Extracted data entries:
▬▬▬▬▬▬▬▬▬▬

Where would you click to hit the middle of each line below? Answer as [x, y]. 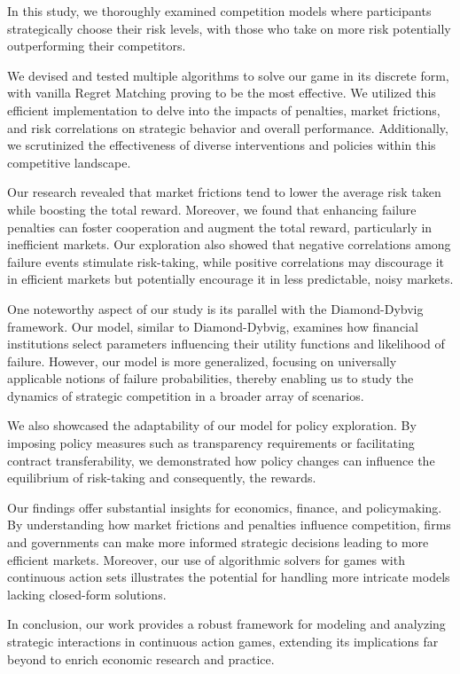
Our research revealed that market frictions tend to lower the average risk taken [224, 192]
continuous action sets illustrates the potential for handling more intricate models [229, 577]
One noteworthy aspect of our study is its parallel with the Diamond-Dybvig [215, 308]
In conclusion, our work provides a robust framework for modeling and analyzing [226, 624]
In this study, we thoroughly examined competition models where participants [219, 11]
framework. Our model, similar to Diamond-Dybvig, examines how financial [213, 326]
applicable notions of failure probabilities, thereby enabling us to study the [211, 378]
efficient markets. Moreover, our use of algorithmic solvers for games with [206, 559]
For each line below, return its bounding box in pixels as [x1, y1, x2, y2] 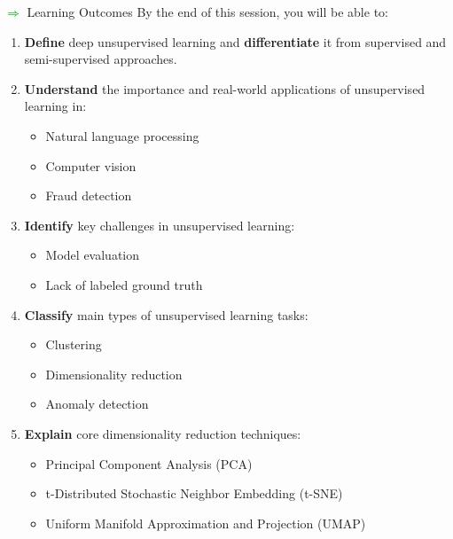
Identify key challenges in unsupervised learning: [24, 215, 295, 234]
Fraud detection [45, 186, 132, 205]
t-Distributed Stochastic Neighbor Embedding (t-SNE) [45, 484, 343, 503]
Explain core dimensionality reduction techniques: [24, 424, 301, 442]
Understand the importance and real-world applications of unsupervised [24, 79, 426, 98]
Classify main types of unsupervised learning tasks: [24, 305, 309, 324]
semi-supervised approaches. [24, 50, 177, 68]
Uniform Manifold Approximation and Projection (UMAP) [45, 513, 366, 532]

▬▬▬▬▬▬▬▬▬▬

EXERCISE: Read the entries and select each line where the word "unsupervised" is found.

ANSWER FOR THIS EXERCISE:
Identify key challenges in unsupervised learning: [24, 215, 295, 234]
Understand the importance and real-world applications of unsupervised [24, 79, 426, 98]
Classify main types of unsupervised learning tasks: [24, 305, 309, 324]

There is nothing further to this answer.